◆ Exercise directions: Beginning with the line that has "78'' x 24''" and ending with the line that has "Beach identified the other deputy as Sydney", retype the entries below exactly, except for the pictures.

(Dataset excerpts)
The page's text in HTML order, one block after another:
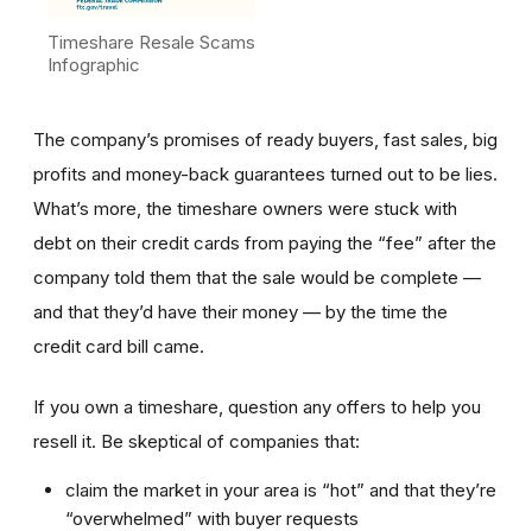
Timeshare Resale Scams
Infographic
The company’s promises of ready buyers, fast sales, big
profits and money-back guarantees turned out to be lies.
What’s more, the timeshare owners were stuck with
debt on their credit cards from paying the “fee” after the
company told them that the sale would be complete —
and that they’d have their money — by the time the
credit card bill came.
If you own a timeshare, question any offers to help you
resell it. Be skeptical of companies that:
claim the market in your area is “hot” and that they’re
“overwhelmed” with buyer requests
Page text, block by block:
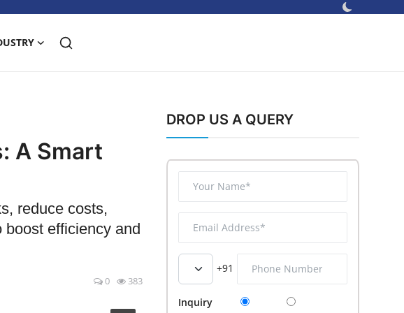
A Smart
reduce costs,
boost efficiency and
0 383
DROP US A QUERY
+91
Inquiry
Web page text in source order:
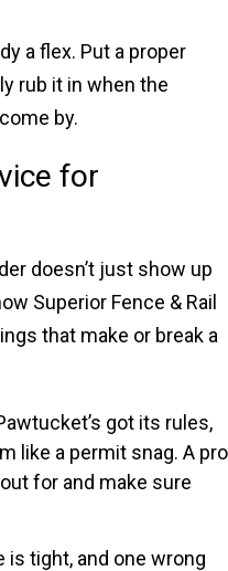
a flex. Put a proper
rub it in when the
by.
for
doesn’t just show up
Superior Fence & Rail
that make or break a
got its rules,
like a permit snag. A pro
for and make sure
is tight, and one wrong
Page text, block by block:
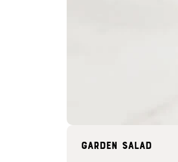
Garden Salad
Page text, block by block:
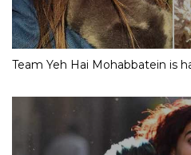
Team Yeh Hai Mohabbatein is
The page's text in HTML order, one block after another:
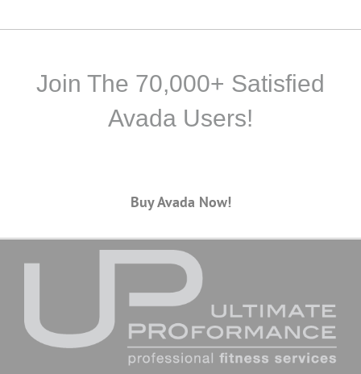
Join The 70,000+ Satisfied
Avada Users!
Buy Avada Now!
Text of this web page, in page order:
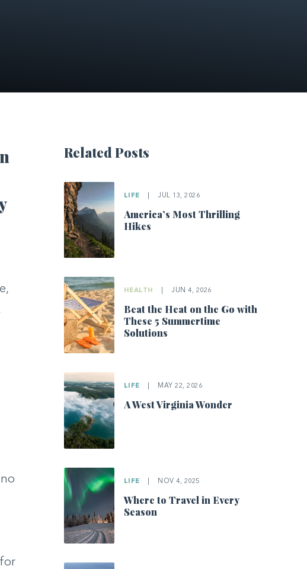
Related Posts
LIFE JUL 13, 2026
America’s Most Thrilling
Hikes
HEALTH JUN 4, 2026
Beat the Heat on the Go with
These 5 Summertime
Solutions
LIFE MAY 22, 2026
A West Virginia Wonder
LIFE NOV 4, 2025
Where to Travel in Every
Season
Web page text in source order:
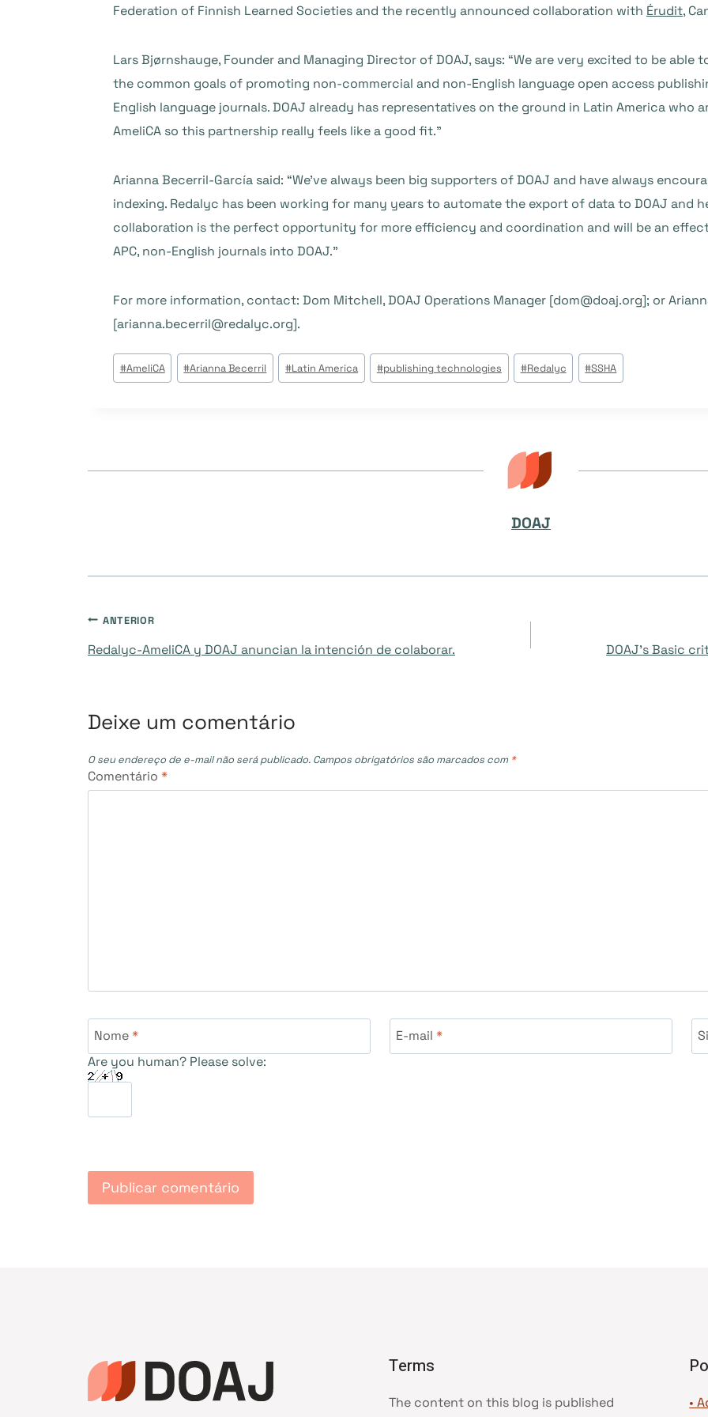
Federation of Finnish Learned Societies and the recently announced collaboration with Érudit,
Lars Bjørnshauge, Founder and Managing Director of DOAJ, says: “We are very excited to be able
the common goals of promoting non-commercial and non-English language open access
English language journals. DOAJ already has representatives on the ground in Latin America who
AmeliCA so this partnership really feels like a good fit.”
Arianna Becerril-García said: “We’ve always been big supporters of DOAJ and have always
indexing. Redalyc has been working for many years to automate the export of data to DOAJ and
collaboration is the perfect opportunity for more efficiency and coordination and will be an
APC, non-English journals into DOAJ.”
For more information, contact: Dom Mitchell, DOAJ Operations Manager [dom@doaj.org]; or
[arianna.becerril@redalyc.org].
Tags
do
#AmeliCA #Arianna Becerril #Latin America #publishing technologies #Redalyc #SSHA
DOAJ
Navegação
Post
ANTERIOR
Redalyc-AmeliCA y DOAJ anuncian la intención de colaborar. DOAJ’s Basic
Deixe um comentário
O seu endereço de e-mail não será publicado. Campos obrigatórios são marcados com *
Comentário *
Nome* E-mail *
Are you human? Please solve:
Terms
The content on this blog is published •
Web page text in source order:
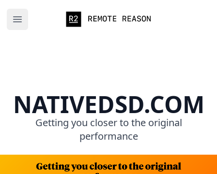
Open main menu
Remote Reason
NATIVEDSD.COM
Getting you closer to the original
performance
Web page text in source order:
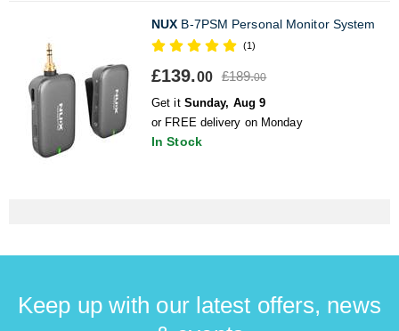
NUX B-7PSM Personal Monitor System
(1)
£139.00 £189.00
Get it Sunday, Aug 9
or FREE delivery on Monday
In Stock
Keep up with our latest offers, news
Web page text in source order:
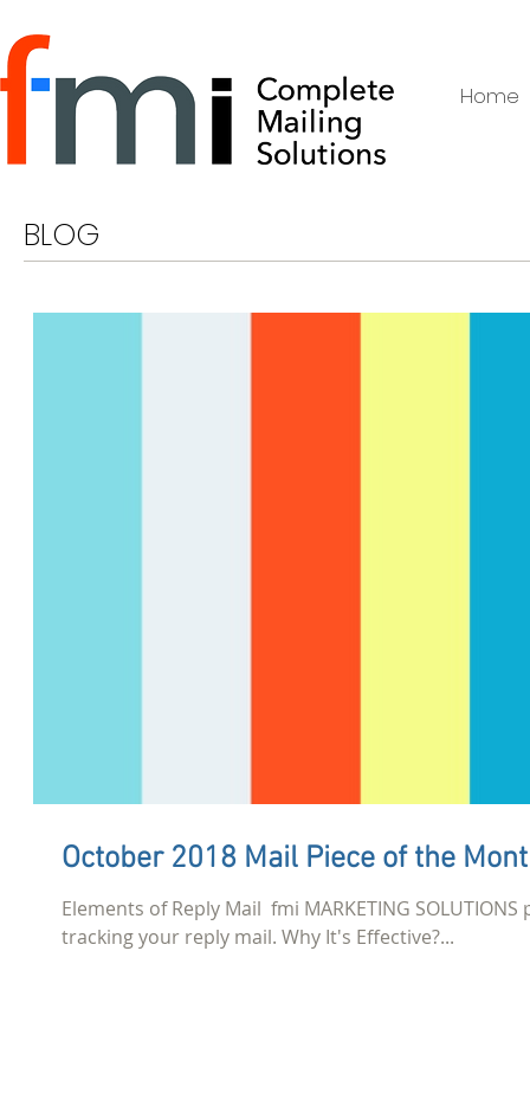
Home
BLOG
October 2018 Mail Piece of the
Elements of Reply Mail ​ fmi MARKETING
tracking your reply mail. Why It's Effective?...
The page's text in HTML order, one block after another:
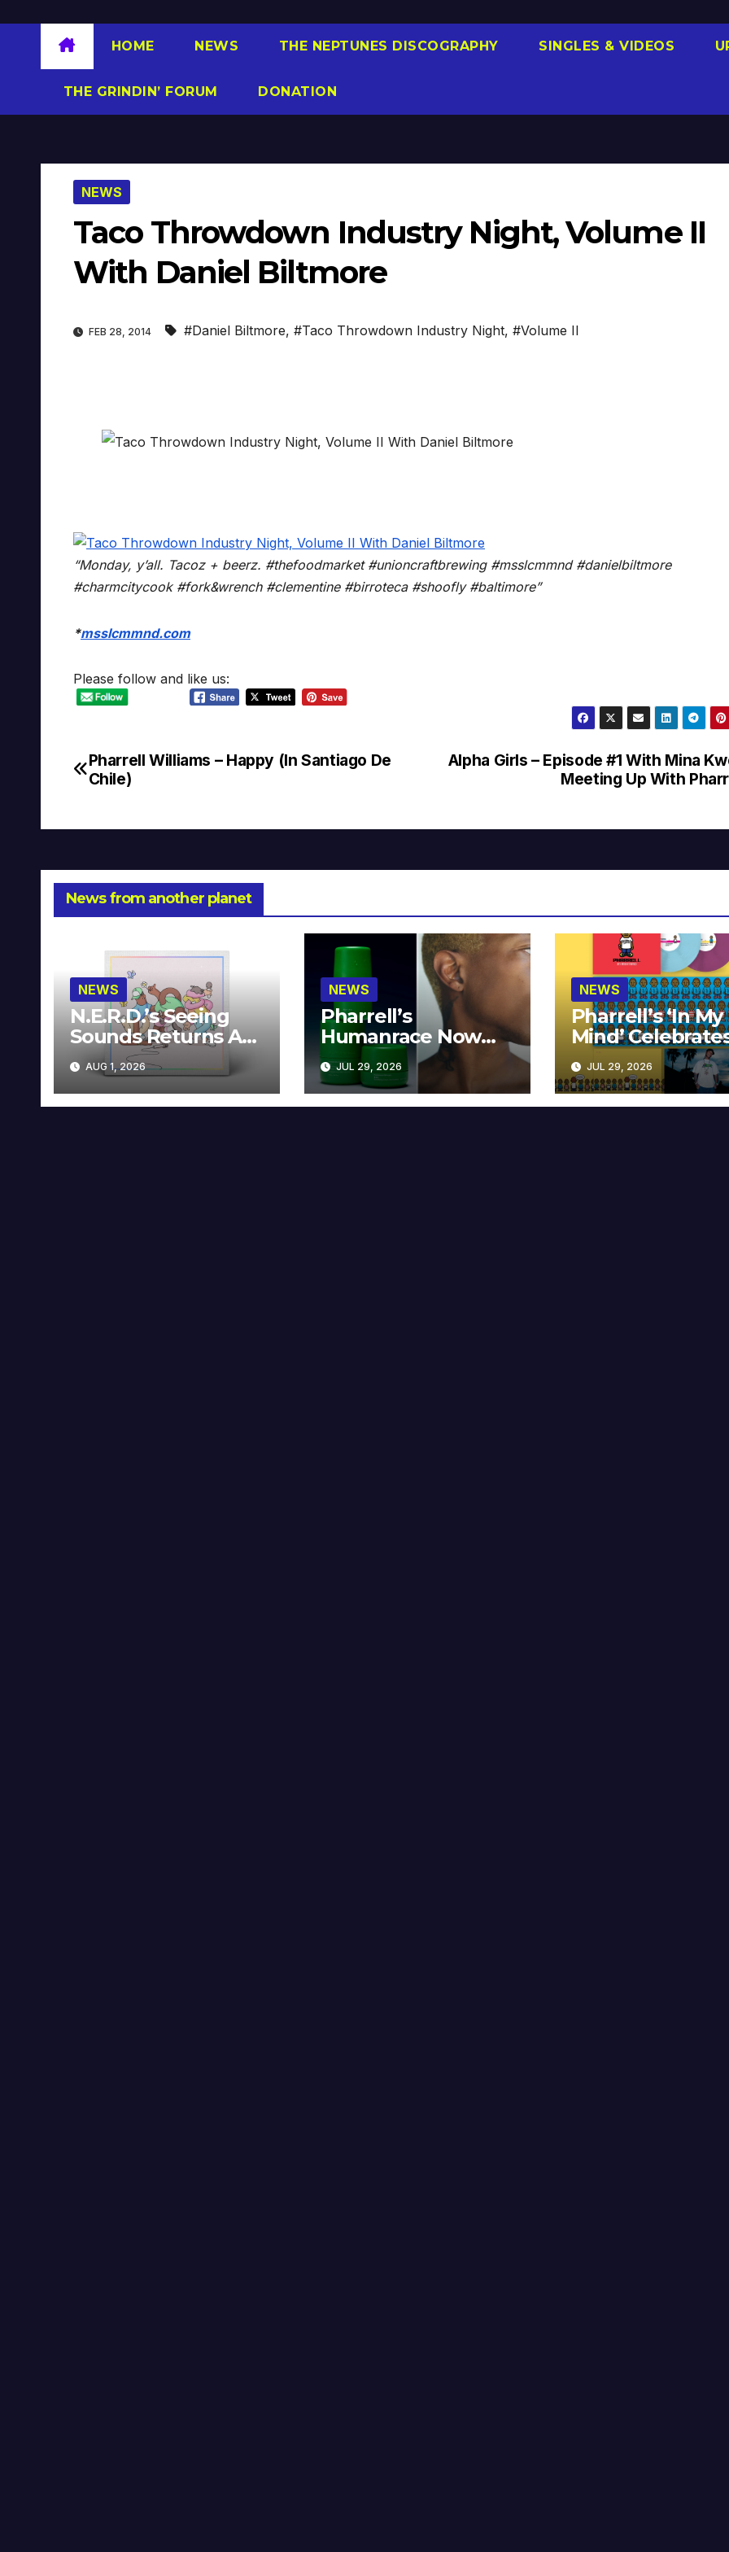
HOME NEWS THE NEPTUNES DISCOGRAPHY SINGLES & VIDEOS
THE GRINDIN’ FORUM DONATION
NEWS
Taco Throwdown Industry Night, Volume II
With Daniel Biltmore
FEB 28, 2014 #Daniel Biltmore, #Taco Throwdown Industry Night, #Volume II
“Monday, y’all. Tacoz + beerz. #thefoodmarket #unioncraftbrewing #msslcmmnd #danielbiltmore
#charmcitycook #fork&wrench #clementine #birroteca #shoofly #baltimore”
*msslcmmnd.com
Please follow and like us:
Post
Alpha Girls – Episode #1 With Mina
Meeting Up With
Pharrell Williams – Happy (In Santiago De
Chile)
News from another planet
NEWS
N.E.R.D.’s Seeing
Sounds Returns As
A Limited
Collector’s Edition
AUG 1, 2026
NEWS
Pharrell’s
Humanrace Now
Available at MECCA
JUL 29, 2026
NEWS
Pharrell’s ‘In My
Mind’
Years
JUL 29, 2026
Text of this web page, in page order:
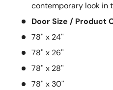
contemporary look in
Door Size / Product
78'' x 24''
78'' x 26''
78'' x 28''
78'' x 30''
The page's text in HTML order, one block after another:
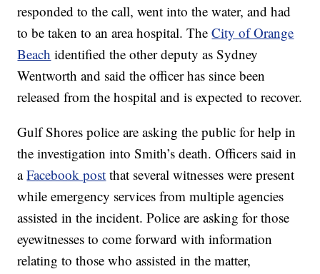
responded to the call, went into the water, and had
to be taken to an area hospital. TheCity of Orange
Beach identified the other deputy as Sydney
Wentworth and said the officer has since been
released from the hospital and is expected to recover.
Gulf Shores police are asking the public for help in
the investigation into Smith’s death. Officers said in
aFacebook post that several witnesses were present
while emergency services from multiple agencies
assisted in the incident. Police are asking for those
eyewitnesses to come forward with information
relating to those who assisted in the matter,
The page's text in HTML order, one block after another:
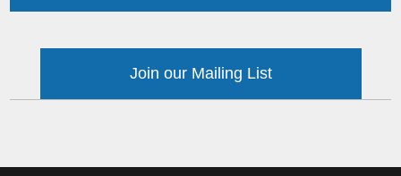
Join our Mailing List

◆ Completed exercise:
78'' x 24''
78'' x 26''
78'' x 28''
78'' x 30''
The page's text in HTML order, one block after another:
responded to the call, went into the water, and had
to be taken to an area hospital. TheCity of Orange
Beach identified the other deputy as Sydney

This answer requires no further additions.